(RECORDS FOR THIS TASK Opens)
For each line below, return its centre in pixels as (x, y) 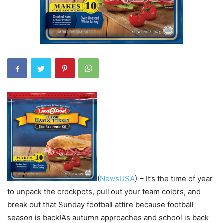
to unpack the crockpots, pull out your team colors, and (104, 191)
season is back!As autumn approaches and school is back (108, 217)
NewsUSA (117, 178)
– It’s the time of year (175, 178)
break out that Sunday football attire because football (101, 204)
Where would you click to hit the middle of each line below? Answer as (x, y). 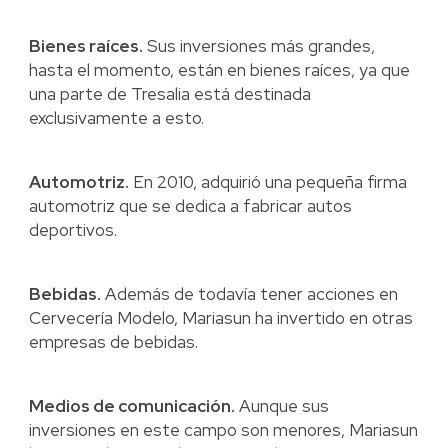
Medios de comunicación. (131, 406)
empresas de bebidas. (113, 342)
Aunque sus (281, 406)
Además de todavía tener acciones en (249, 294)
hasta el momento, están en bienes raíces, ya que (219, 70)
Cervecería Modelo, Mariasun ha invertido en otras (220, 318)
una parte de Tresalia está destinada (169, 94)
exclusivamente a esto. (116, 118)
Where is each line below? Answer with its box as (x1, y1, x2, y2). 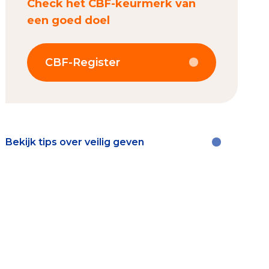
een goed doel (27, 13, 110, 27)
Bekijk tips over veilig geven (5, 136, 145, 148)
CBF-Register (45, 55, 121, 69)
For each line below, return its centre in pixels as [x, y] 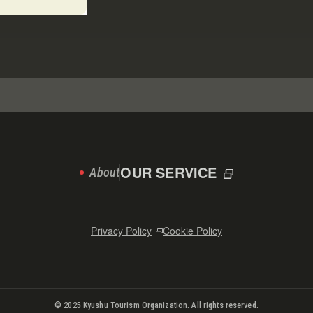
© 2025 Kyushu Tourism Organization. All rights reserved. [156, 305]
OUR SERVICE [169, 172]
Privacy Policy [121, 231]
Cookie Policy [192, 231]
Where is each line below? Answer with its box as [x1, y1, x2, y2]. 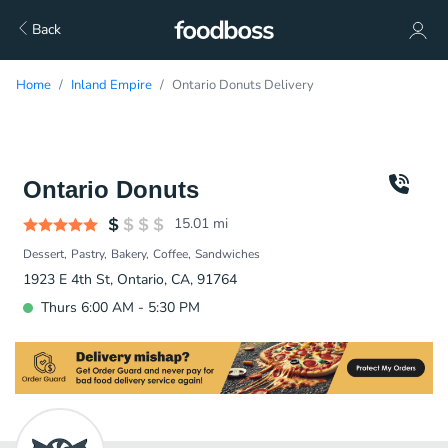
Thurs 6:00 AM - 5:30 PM [41, 298, 200, 317]
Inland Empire [71, 76, 152, 94]
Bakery [111, 246, 146, 262]
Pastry [71, 246, 104, 262]
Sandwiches [195, 246, 260, 262]
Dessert [23, 246, 64, 262]
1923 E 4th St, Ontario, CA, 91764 [23, 270, 237, 289]
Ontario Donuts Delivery [172, 76, 314, 94]
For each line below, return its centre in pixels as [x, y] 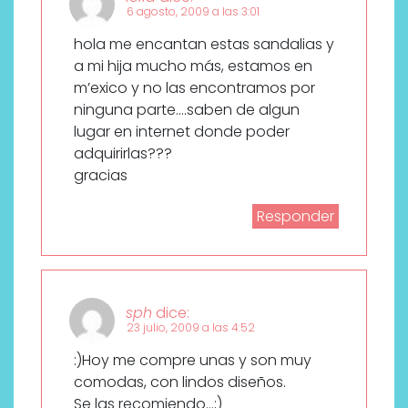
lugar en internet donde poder [182, 131]
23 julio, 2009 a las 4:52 [191, 327]
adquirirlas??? [123, 153]
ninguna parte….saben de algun [187, 109]
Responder [296, 216]
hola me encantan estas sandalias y [204, 44]
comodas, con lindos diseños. [180, 382]
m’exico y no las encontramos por [194, 87]
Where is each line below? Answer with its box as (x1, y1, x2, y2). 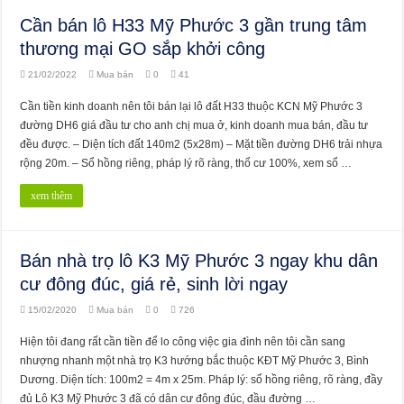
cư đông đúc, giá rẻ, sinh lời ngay (20, 273, 289, 294)
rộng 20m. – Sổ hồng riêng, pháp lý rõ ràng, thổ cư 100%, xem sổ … (20, 156, 353, 170)
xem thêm (31, 188, 73, 202)
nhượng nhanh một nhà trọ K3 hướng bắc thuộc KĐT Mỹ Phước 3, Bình (20, 353, 370, 367)
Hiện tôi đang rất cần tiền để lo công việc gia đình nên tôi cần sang (20, 335, 346, 348)
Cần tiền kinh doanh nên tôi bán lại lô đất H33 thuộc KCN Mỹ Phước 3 (20, 99, 363, 113)
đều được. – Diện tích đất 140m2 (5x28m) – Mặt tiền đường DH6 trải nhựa (20, 137, 383, 151)
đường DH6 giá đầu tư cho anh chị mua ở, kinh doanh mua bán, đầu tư (20, 118, 369, 132)
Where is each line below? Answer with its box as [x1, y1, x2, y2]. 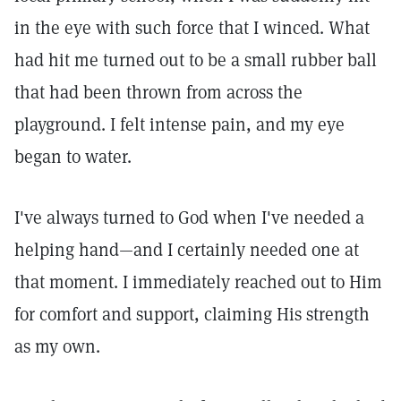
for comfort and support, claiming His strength [14, 303, 370, 326]
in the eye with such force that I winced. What [14, 16, 370, 39]
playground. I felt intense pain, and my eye [14, 113, 345, 136]
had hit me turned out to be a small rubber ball [14, 48, 377, 72]
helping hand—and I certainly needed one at [14, 238, 359, 261]
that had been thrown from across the [14, 81, 303, 104]
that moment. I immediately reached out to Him [14, 270, 382, 294]
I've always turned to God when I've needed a [14, 206, 364, 229]
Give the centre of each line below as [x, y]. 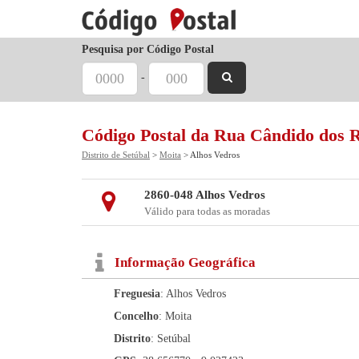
(RECORDS FOR THIS TASK Closes)
WHAT YOU NEED TO DO: Please count how many lines of the records include "đường", giving the number and nothing else.

WRITTEN RESPONSE: 2